Sue in a pink hat

Why I Am “The Lady In the Hat”

It’s pretty easy to find me at our church; I’m the one always in a hat. Someone always makes an affirming comment like “Love the hat!”—and probably the biggest reason is that I’m the only one wearing one. Even in a church of 5,000 people. Most people assume it’s a fashion statement, but I wear a hat after wrestling with God over the issue of headcoverings for six years.

For years, I dismissed 1 Corinthians 11 as culturally bound and obsolete: women don’t cover their heads in worship anymore because. . . well, because we just don’t. Slam dunk.

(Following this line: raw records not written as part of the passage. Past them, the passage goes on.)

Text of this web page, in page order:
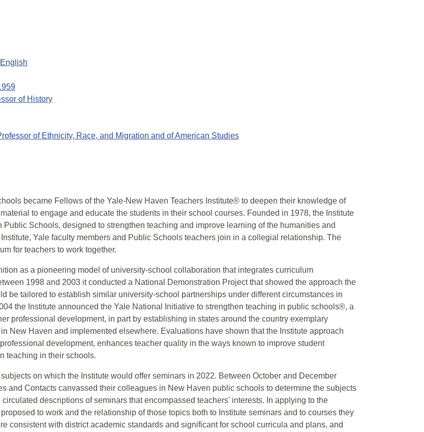
of History
of Ethnicity, Race, and Migration and of American Studies
became Fellows of the Yale-New Haven Teachers Institute® to deepen their knowledge of
to engage and educate the students in their school courses. Founded in 1978, the Institute
Schools, designed to strengthen teaching and improve learning of the humanities and
Yale faculty members and Public Schools teachers join in a collegial relationship. The
for teachers to work together.
as a pioneering model of university-school collaboration that integrates curriculum
1998 and 2003 it conducted a National Demonstration Project that showed the approach the
be tailored to establish similar university-school partnerships under different circumstances in
the Institute announced the Yale National Initiative to strengthen teaching in public schools®, a
professional development, in part by establishing in states around the country exemplary
New Haven and implemented elsewhere. Evaluations have shown that the Institute approach
development, enhances teacher quality in the ways known to improve student
teaching in their schools.
on which the Institute would offer seminars in 2022. Between October and December
and Contacts canvassed their colleagues in New Haven public schools to determine the subjects
descriptions of seminars that encompassed teachers' interests. In applying to the
to work and the relationship of those topics both to Institute seminars and to courses they
consistent with district academic standards and significant for school curricula and plans, and
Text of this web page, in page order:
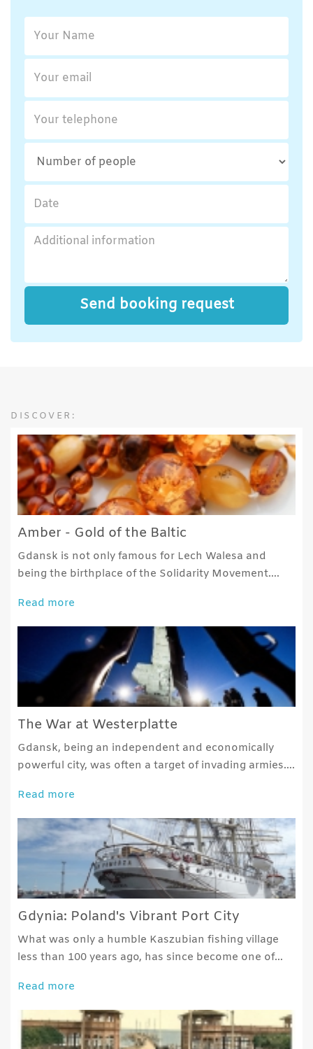
DISCOVER:
Amber - Gold of the Baltic
Gdansk is not only famous for Lech Walesa and
being the birthplace of the Solidarity Movement….
Read more
The War at Westerplatte
Gdansk, being an independent and economically
powerful city, was often a target of invading armies….
Read more
Gdynia: Poland's Vibrant Port City
What was only a humble Kaszubian fishing village
less than 100 years ago, has since become one of…
Read more
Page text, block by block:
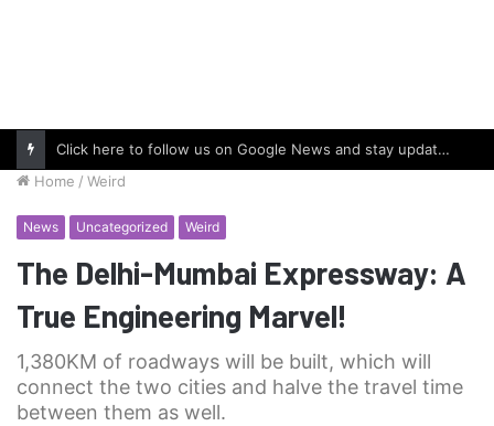
Click here to follow us on Google News and stay updated with the latest in automotive world.
Home / Weird
News Uncategorized Weird
The Delhi-Mumbai Expressway: A
True Engineering Marvel!
1,380KM of roadways will be built, which will
connect the two cities and halve the travel time
between them as well.
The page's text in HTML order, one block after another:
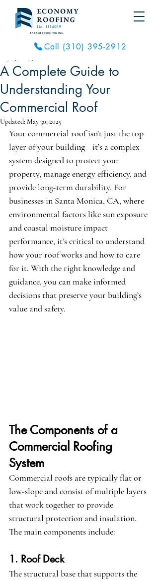
Call (310) 395-2912
A Complete Guide to
Understanding Your
Commercial Roof
Updated: May 30, 2025
Your commercial roof isn’t just the top
layer of your building—it’s a complex
system designed to protect your
property, manage energy efficiency, and
provide long-term durability. For
businesses in Santa Monica, CA, where
environmental factors like sun exposure
and coastal moisture impact
performance, it’s critical to understand
how your roof works and how to care
for it. With the right knowledge and
guidance, you can make informed
decisions that preserve your building’s
value and safety.
The Components of a
Commercial Roofing
System
Commercial roofs are typically flat or
low-slope and consist of multiple layers
that work together to provide
structural protection and insulation.
The main components include:
1. Roof Deck
The structural base that supports the
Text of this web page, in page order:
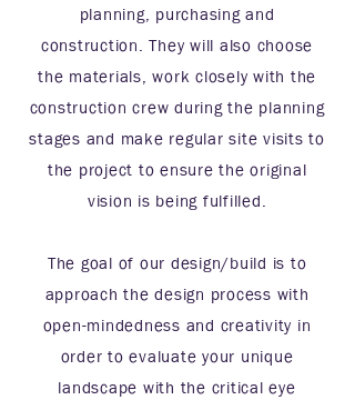
planning, purchasing and
construction. They will also choose
the materials, work closely with the
construction crew during the planning
stages and make regular site visits to
the project to ensure the original
vision is being fulfilled.
The goal of our design/build is to
approach the design process with
open-mindedness and creativity in
order to evaluate your unique
landscape with the critical eye
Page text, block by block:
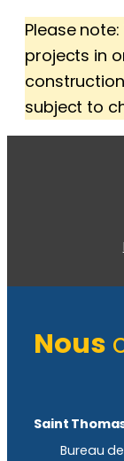
Please
projects in
subject to
Nous
Saint
Bureau
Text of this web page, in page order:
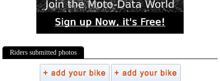
Riders submitted photos
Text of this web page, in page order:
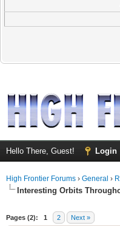
Hello There, Guest! Login
High Frontier Forums › General ›
Interesting Orbits
Pages (2): 1 2 Next »
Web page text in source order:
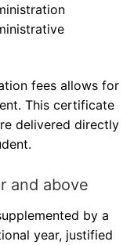
fees allows for
This certificate
delivered directly
and above
by a
year, justified
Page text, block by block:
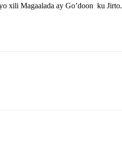
xili Magaalada ay Go’doon ku Jirto.
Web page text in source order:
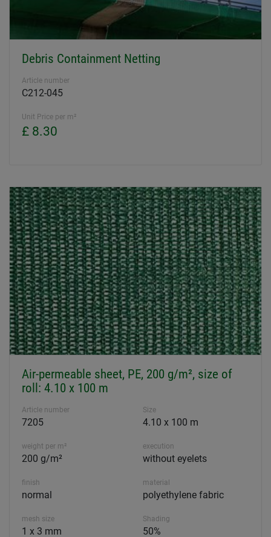
Debris Containment Netting
Article number
C212-045
Unit Price per m²
£ 8.30
Air-permeable sheet, PE, 200 g/m², size of
roll: 4.10 x 100 m
Article number
7205
Size
4.10 x 100 m
weight per m²
200 g/m²
execution
without eyelets
finish
normal
material
polyethylene fabric
mesh size
1 x 3 mm
Shading
50%
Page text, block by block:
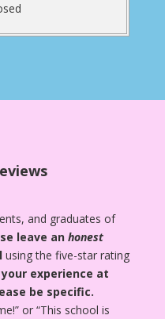
and graduates of
leave an honest
using the five-star rating
experience at
be specific.
or “This school is
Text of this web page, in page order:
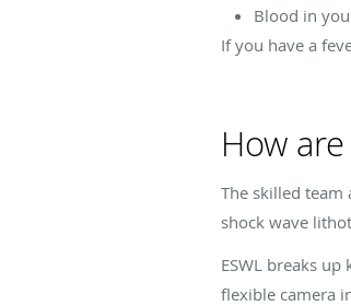
Blood in
If you have a
How
The skilled team
shock wave
ESWL breaks
flexible camera
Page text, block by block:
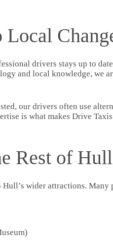
drivers stays up to
and local knowledge,
our drivers often use
is what makes Drive
Rest of Hull
wider attractions.
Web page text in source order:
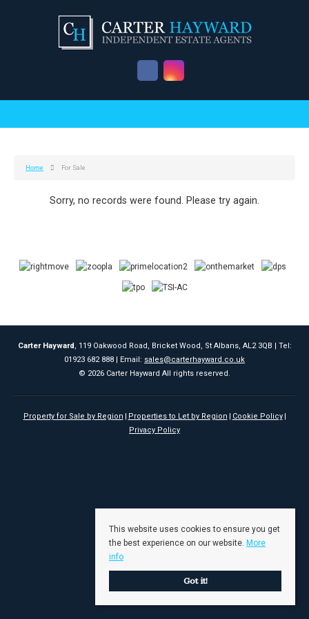
Home For Sale
Sorry, no records were found. Please try again.
Carter Hayward, 119 Oakwood Road, Bricket Wood, St Albans, AL2 3QB | Tel:
01923 682 888 | Email: sales@carterhayward.co.uk
© 2026 Carter Hayward All rights reserved.
Property for Sale by Region Properties to Let by Region
Cookie Policy
Privacy Policy
This website uses cookies to ensure you get
the best experience on our website. More
info
Got it!
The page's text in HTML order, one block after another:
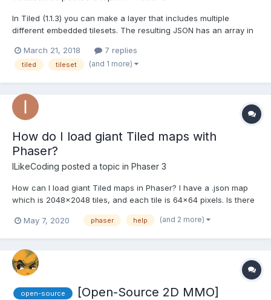
In Tiled (1.1.3) you can make a layer that includes multiple
different embedded tilesets. The resulting JSON has an array in
https://pastebin.com/jYP4buQc . I can't get this to load in Phaser.
I've tried several things, but anything after the fir...
March 21, 2018 7 replies
tiled tileset (and 1 more)
How do I load giant Tiled maps with
Phaser?
ILikeCoding posted a topic in Phaser 3
How can I load giant Tiled maps in Phaser? I have a .json map
which is 2048x2048 tiles, and each tile is 64x64 pixels. Is there
splitter tool doesn't do anything. I think my map is too large for it.
May 7, 2020 phaser help (and 2 more)
open-source
[Open-Source 2D MMO]
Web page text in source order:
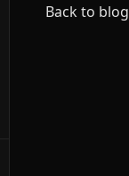
Back to blog
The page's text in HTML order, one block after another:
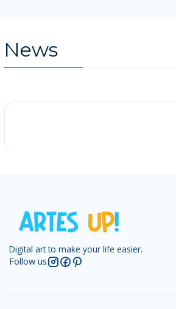
News
Digital art to make your life easier.
Follow us
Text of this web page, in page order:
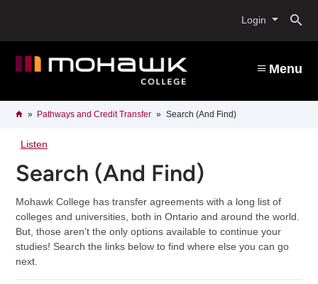
content
Login
Menu
Breadcrumb
HomePathways and Credit Transfer Search (And Find)
Listen
Search (And Find)
Mohawk College has transfer agreements with a long list of
colleges and universities, both in Ontario and around the world.
But, those aren’t the only options available to continue your
studies! Search the links below to find where else you can go
next.
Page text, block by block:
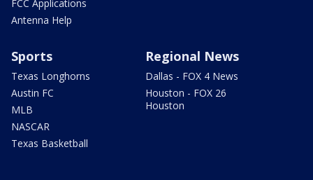
FCC Applications
Antenna Help
Sports
Texas Longhorns
Austin FC
MLB
NASCAR
Texas Basketball
Regional News
Dallas - FOX 4 News
Houston - FOX 26
Houston
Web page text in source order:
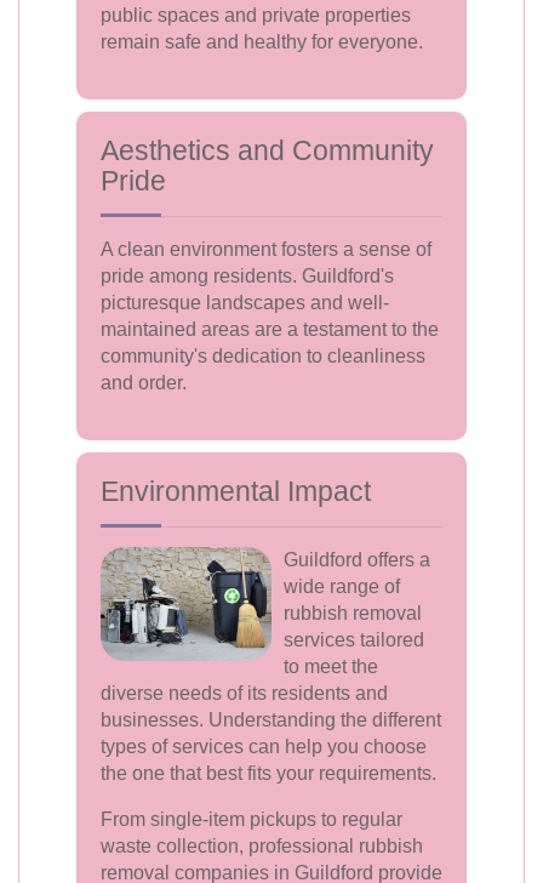
public spaces and private properties
remain safe and healthy for everyone.
Aesthetics and Community
Pride
A clean environment fosters a sense of
pride among residents. Guildford's
picturesque landscapes and well-
maintained areas are a testament to the
community's dedication to cleanliness
and order.
Environmental Impact
Guildford offers a
wide range of
rubbish removal
services tailored
to meet the
diverse needs of its residents and
businesses. Understanding the different
types of services can help you choose
the one that best fits your requirements.
From single-item pickups to regular
waste collection, professional rubbish
removal companies in Guildford provide

Then I discovered that it had been a worldwide practice in the church for almost 2,000 years until just a few decades ago. As the result of an inaccurate reporting of the proceedings of Vatican II (as I understand it), it was like a rumor swept through Christianity: “no more covering.” And since the fashion of wearing hats in public had changed, it was nothing more than a pointless relic to most churchgoers, gladly dropped.

Then I came across an argument for 1 Corinthians 11 that I couldn’t counter.  In this passage, there are three glories: man, who is God’s glory; woman, who is man’s glory, and the woman’s long hair, which is her glory. When a woman covers, she is covering two glories—her own, and the man’s. This leaves only God’s glory—the man—uncovered during worship.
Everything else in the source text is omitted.